• Problem details: The required result is a line count: how many lines in this data hold the word "just". Give only that.

Stored records:

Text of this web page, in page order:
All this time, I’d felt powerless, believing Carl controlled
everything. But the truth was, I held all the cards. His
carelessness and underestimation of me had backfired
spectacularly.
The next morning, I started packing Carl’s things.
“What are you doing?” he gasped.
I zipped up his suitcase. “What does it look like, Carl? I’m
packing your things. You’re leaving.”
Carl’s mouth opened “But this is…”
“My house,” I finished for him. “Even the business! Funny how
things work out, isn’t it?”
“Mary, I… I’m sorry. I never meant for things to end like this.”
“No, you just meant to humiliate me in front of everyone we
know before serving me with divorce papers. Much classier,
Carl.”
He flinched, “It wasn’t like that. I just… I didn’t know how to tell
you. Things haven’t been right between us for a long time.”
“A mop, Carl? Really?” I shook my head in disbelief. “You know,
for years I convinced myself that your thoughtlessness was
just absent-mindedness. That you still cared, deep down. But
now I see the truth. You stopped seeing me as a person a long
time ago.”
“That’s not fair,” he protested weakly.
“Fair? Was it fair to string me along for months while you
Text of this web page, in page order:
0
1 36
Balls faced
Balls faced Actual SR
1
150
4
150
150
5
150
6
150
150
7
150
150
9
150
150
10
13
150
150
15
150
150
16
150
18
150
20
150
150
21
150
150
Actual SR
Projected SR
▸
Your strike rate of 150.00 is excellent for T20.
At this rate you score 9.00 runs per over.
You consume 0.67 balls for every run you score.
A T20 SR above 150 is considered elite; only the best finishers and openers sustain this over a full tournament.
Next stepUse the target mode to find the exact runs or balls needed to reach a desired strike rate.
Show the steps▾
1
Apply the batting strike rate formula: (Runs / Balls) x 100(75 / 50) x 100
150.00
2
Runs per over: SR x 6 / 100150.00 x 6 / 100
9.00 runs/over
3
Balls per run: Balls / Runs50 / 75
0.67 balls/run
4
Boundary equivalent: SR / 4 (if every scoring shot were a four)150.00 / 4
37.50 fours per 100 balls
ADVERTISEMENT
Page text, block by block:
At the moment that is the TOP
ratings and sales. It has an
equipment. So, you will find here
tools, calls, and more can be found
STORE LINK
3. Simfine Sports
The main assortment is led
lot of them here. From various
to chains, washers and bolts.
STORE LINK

• Response to the exercise: 3